What the task asks: Would you give again, exactly as written, the lines from the opening of the records to the line with "If you do not check", that line included and pictures excluded?

Dataset excerpts:
● ● ● ● ● ● ●

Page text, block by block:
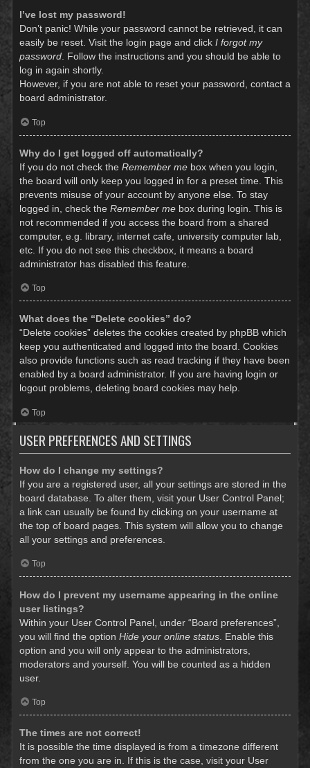
I’ve lost my password!
Don’t panic! While your password cannot be retrieved, it can
easily be reset. Visit the login page and click I forgot my
password. Follow the instructions and you should be able to
log in again shortly.
However, if you are not able to reset your password, contact a
board administrator.
Top
Why do I get logged off automatically?
If you do not check the Remember me box when you login,
the board will only keep you logged in for a preset time. This
prevents misuse of your account by anyone else. To stay
logged in, check the Remember me box during login. This is
not recommended if you access the board from a shared
computer, e.g. library, internet cafe, university computer lab,
etc. If you do not see this checkbox, it means a board
administrator has disabled this feature.
Top
What does the “Delete cookies” do?
“Delete cookies” deletes the cookies created by phpBB which
keep you authenticated and logged into the board. Cookies
also provide functions such as read tracking if they have been
enabled by a board administrator. If you are having login or
logout problems, deleting board cookies may help.
Top
USER PREFERENCES AND SETTINGS
How do I change my settings?
If you are a registered user, all your settings are stored in the
board database. To alter them, visit your User Control Panel;
a link can usually be found by clicking on your username at
the top of board pages. This system will allow you to change
all your settings and preferences.
Top
How do I prevent my username appearing in the online
user listings?
Within your User Control Panel, under “Board preferences”,
you will find the option Hide your online status . Enable this
option and you will only appear to the administrators,
moderators and yourself. You will be counted as a hidden
user.
Top
The times are not correct!
It is possible the time displayed is from a timezone different
from the one you are in. If this is the case, visit your User
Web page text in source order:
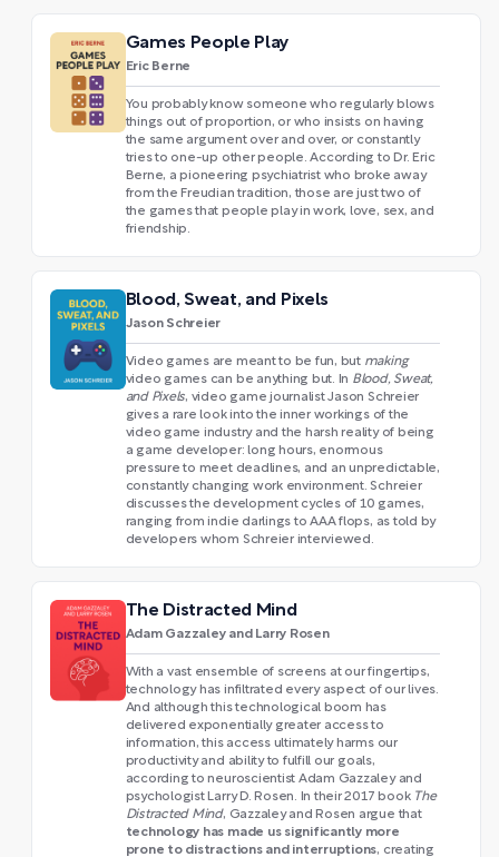
Games People Play
Eric Berne
You probably know someone who regularly blows
things out of proportion, or who insists on having
the same argument over and over, or constantly
tries to one-up other people. According to Dr. Eric
Berne, a pioneering psychiatrist who broke away
from the Freudian tradition, those are just two of
the games that people play in work, love, sex, and
friendship.
Blood, Sweat, and Pixels
Jason Schreier
Video games are meant to be fun, but making
video games can be anything but. In Blood, Sweat,
and Pixels, video game journalist Jason Schreier
gives a rare look into the inner workings of the
video game industry and the harsh reality of being
a game developer: long hours, enormous
pressure to meet deadlines, and an unpredictable,
constantly changing work environment. Schreier
discusses the development cycles of 10 games,
ranging from indie darlings to AAA flops, as told by
developers whom Schreier interviewed.
The Distracted Mind
Adam Gazzaley and Larry Rosen
With a vast ensemble of screens at our fingertips,
technology has infiltrated every aspect of our lives.
And although this technological boom has
delivered exponentially greater access to
information, this access ultimately harms our
productivity and ability to fulfill our goals,
according to neuroscientist Adam Gazzaley and
psychologist Larry D. Rosen. In their 2017 book The
Distracted Mind, Gazzaley and Rosen argue that
technology has made us significantly more
prone to distractions and interruptions, creating
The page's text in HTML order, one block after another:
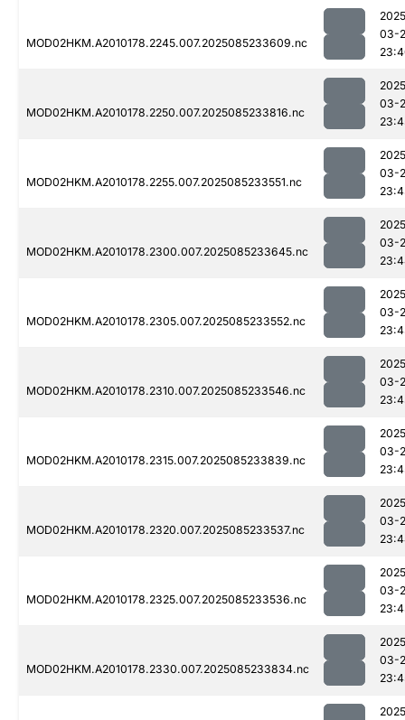
MOD02HKM.A2010178.2245.007.2025085233609.nc
03-
MOD02HKM.A2010178.2250.007.2025085233816.nc
03-
MOD02HKM.A2010178.2255.007.2025085233551.nc
03-
MOD02HKM.A2010178.2300.007.2025085233645.nc
03-
MOD02HKM.A2010178.2305.007.2025085233552.nc
03-
MOD02HKM.A2010178.2310.007.2025085233546.nc
03-
MOD02HKM.A2010178.2315.007.2025085233839.nc
03-
MOD02HKM.A2010178.2320.007.2025085233537.nc
03-
MOD02HKM.A2010178.2325.007.2025085233536.nc
03-
MOD02HKM.A2010178.2330.007.2025085233834.nc
03-
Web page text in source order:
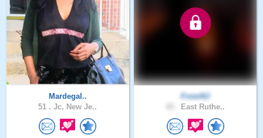
Mardegal..
51 . Jc, New Je..
FromNJ
East Ruthe..
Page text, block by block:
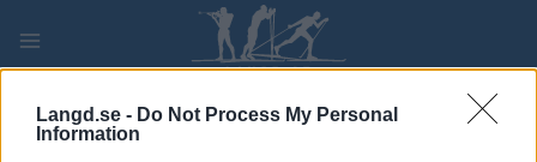
Langd.se - Do Not Process My Personal
Information
content
PLAY MYPAGES STORE RANKING FANTASY
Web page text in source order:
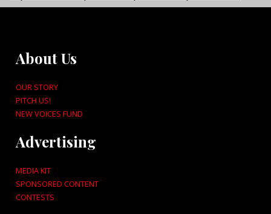
About Us
OUR STORY
PITCH US!
NEW VOICES FUND
Advertising
MEDIA KIT
SPONSORED CONTENT
CONTESTS
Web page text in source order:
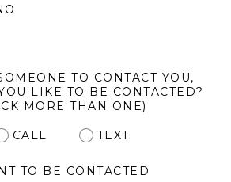
TO CONTACT YOU,
LIKE TO BE CONTACTED?
MORE THAN ONE)
CALL TEXT
TO BE CONTACTED
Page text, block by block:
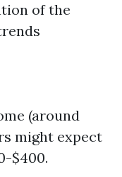
of the
(around
might expect
$400.
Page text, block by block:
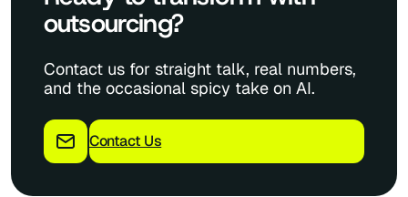
outsourcing?
Contact us for straight talk, real numbers,
and the occasional spicy take on AI.
Contact Us
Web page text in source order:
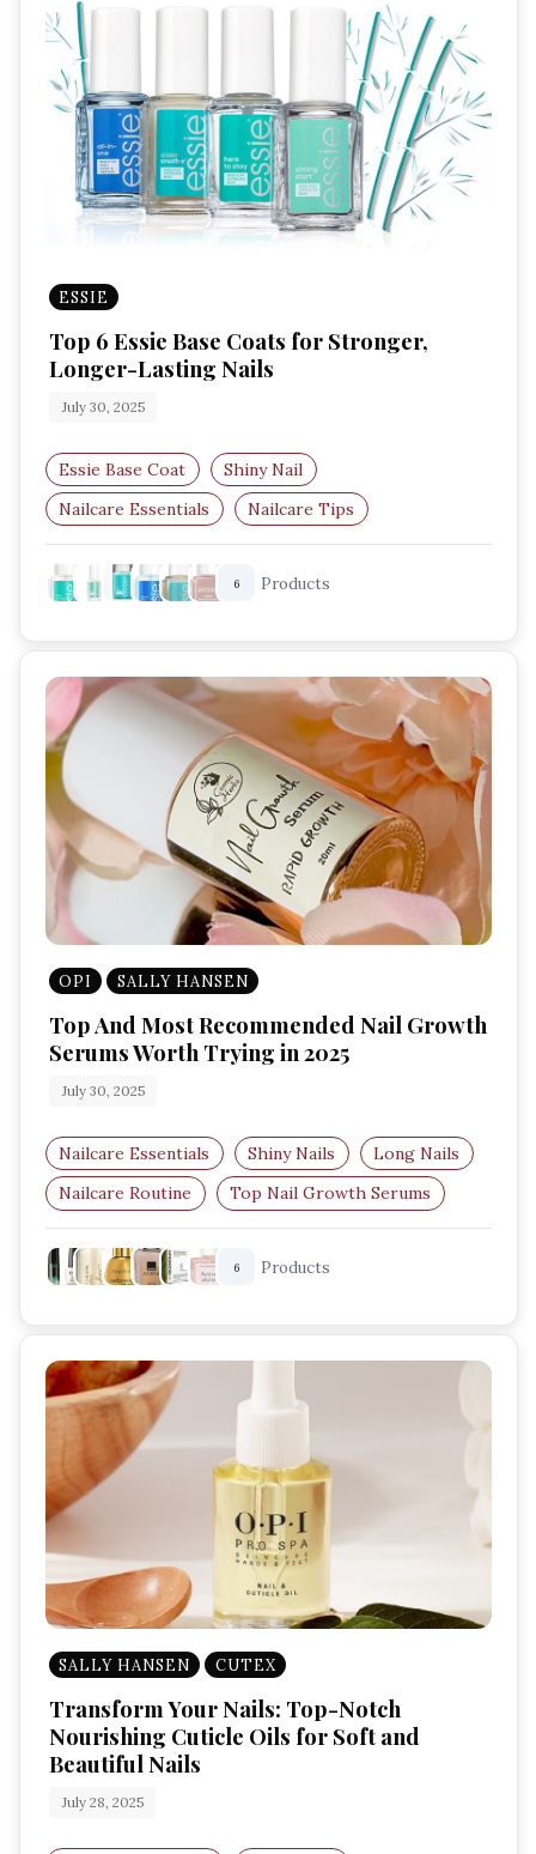
ESSIE
Top 6 Essie Base Coats for Stronger,
Longer-Lasting Nails
July 30, 2025
Essie Base Coat
Shiny Nail
Nailcare Essentials
Nailcare Tips
Best Nail Base Coats UK
Essie Nail Care
6 Products
OPI SALLY HANSEN
Top And Most Recommended Nail Growth
Serums Worth Trying in 2025
July 30, 2025
Nailcare Essentials Shiny Nails
Long Nails
Nailcare Routine
Top Nail Growth Serums
Nail Care Products
6 Products
SALLY HANSEN CUTEX
Transform Your Nails: Top-Notch
Nourishing Cuticle Oils for Soft and
Beautiful Nails
July 28, 2025
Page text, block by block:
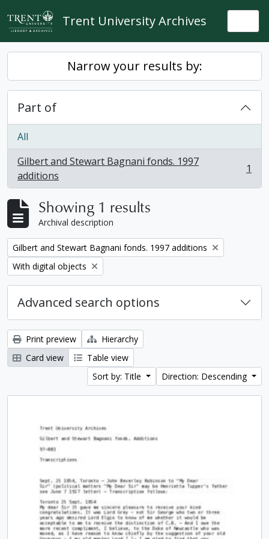
Skip to main content
Trent University Archives
Narrow your results by:
Part of
All
Gilbert and Stewart Bagnani fonds. 1997
additions
, 1 results 1
Showing 1 results
Archival description
Remove filter:
Gilbert and Stewart Bagnani fonds. 1997 additions
Remove filter:
With digital objects
Advanced search options
Print preview
Hierarchy
Card view
Table view
Sort by: Title
Direction: Descending
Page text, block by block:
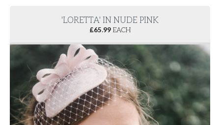
'LORETTA' IN NUDE PINK
£65.99 EACH
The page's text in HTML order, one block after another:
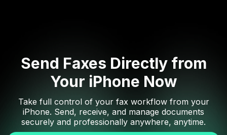
Send Faxes Directly from
Your iPhone Now
Take full control of your fax workflow from your
iPhone. Send, receive, and manage documents
securely and professionally anywhere, anytime.
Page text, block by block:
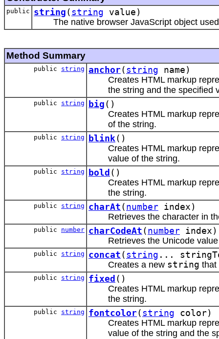
public string ( string value)
The native browser JavaScript object
Method Summary
public string anchor( string name)
Creates HTML markup
the string and the specified
public string big ()
Creates HTML markup
of the string.
public string blink()
Creates HTML markup
value of the string.
public string bold ()
Creates HTML markup
the string.
public string charAt ( number index)
Retrieves the character in
public number charCodeAt ( number index)
Retrieves the Unicode
public string concat ( string ...
Creates a new string that
public string fixed ()
Creates HTML markup
the string.
public string fontcolor( string color)
Creates HTML markup
value of the string and the
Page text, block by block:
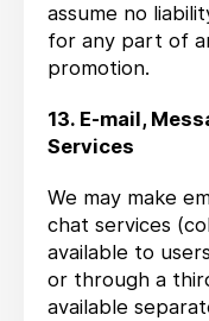
assume no
for any part of
promotion.
13. E-mail,
Services
We may make
chat services
available to
or through a
available

● ● ● ● ● ● ●

Answer to the exercise:
Page text, block by block:
I’ve lost my password!
Don’t panic! While your password cannot be retrieved, it can
easily be reset. Visit the login page and click I forgot my
password. Follow the instructions and you should be able to
log in again shortly.
However, if you are not able to reset your password, contact a
board administrator.
Top
Why do I get logged off automatically?
If you do not check the Remember me box when you login,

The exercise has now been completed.